**** Material for this exercise ****

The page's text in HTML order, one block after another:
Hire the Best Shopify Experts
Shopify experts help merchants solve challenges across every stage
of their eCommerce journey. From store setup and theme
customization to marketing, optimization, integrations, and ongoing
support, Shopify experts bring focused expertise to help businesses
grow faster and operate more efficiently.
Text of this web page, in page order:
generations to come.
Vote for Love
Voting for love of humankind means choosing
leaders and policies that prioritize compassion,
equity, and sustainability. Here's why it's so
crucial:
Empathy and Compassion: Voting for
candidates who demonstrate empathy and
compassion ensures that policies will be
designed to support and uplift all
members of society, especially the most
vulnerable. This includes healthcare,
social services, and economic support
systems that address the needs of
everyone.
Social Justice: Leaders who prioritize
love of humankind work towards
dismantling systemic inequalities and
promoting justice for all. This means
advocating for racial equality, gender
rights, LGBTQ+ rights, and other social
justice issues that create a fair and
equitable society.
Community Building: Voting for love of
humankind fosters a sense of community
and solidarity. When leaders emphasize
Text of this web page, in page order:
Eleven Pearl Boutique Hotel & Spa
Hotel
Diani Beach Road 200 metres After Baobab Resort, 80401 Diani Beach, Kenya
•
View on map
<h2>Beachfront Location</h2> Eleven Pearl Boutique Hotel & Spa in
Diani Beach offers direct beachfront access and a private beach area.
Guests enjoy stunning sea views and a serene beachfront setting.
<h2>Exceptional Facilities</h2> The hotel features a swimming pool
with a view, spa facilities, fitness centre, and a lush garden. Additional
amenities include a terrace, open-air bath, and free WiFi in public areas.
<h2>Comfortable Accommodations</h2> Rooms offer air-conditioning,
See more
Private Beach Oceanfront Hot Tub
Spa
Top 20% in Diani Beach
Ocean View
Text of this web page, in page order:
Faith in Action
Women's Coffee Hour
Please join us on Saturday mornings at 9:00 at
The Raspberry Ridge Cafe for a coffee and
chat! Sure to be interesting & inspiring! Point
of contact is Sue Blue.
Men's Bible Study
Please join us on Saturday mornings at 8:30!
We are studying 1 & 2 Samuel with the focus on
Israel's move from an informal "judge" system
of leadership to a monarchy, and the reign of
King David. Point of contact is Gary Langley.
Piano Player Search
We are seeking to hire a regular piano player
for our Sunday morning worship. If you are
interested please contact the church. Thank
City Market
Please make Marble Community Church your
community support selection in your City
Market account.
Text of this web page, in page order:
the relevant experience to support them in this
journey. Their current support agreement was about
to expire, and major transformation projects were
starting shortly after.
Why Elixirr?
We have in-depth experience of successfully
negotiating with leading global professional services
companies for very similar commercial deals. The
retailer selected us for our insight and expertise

****

What you need to do
One inclusive range is required: first line of the data through the line containing "<h2>Exceptional Facilities</h2> The". Set it down exactly and output nothing else.

Exercise output
The page's text in HTML order, one block after another:
Hire the Best Shopify Experts
Shopify experts help merchants solve challenges across every stage
of their eCommerce journey. From store setup and theme
customization to marketing, optimization, integrations, and ongoing
support, Shopify experts bring focused expertise to help businesses
grow faster and operate more efficiently.
Text of this web page, in page order:
generations to come.
Vote for Love
Voting for love of humankind means choosing
leaders and policies that prioritize compassion,
equity, and sustainability. Here's why it's so
crucial:
Empathy and Compassion: Voting for
candidates who demonstrate empathy and
compassion ensures that policies will be
designed to support and uplift all
members of society, especially the most
vulnerable. This includes healthcare,
social services, and economic support
systems that address the needs of
everyone.
Social Justice: Leaders who prioritize
love of humankind work towards
dismantling systemic inequalities and
promoting justice for all. This means
advocating for racial equality, gender
rights, LGBTQ+ rights, and other social
justice issues that create a fair and
equitable society.
Community Building: Voting for love of
humankind fosters a sense of community
and solidarity. When leaders emphasize
Text of this web page, in page order:
Eleven Pearl Boutique Hotel & Spa
Hotel
Diani Beach Road 200 metres After Baobab Resort, 80401 Diani Beach, Kenya
•
View on map
<h2>Beachfront Location</h2> Eleven Pearl Boutique Hotel & Spa in
Diani Beach offers direct beachfront access and a private beach area.
Guests enjoy stunning sea views and a serene beachfront setting.
<h2>Exceptional Facilities</h2> The hotel features a swimming pool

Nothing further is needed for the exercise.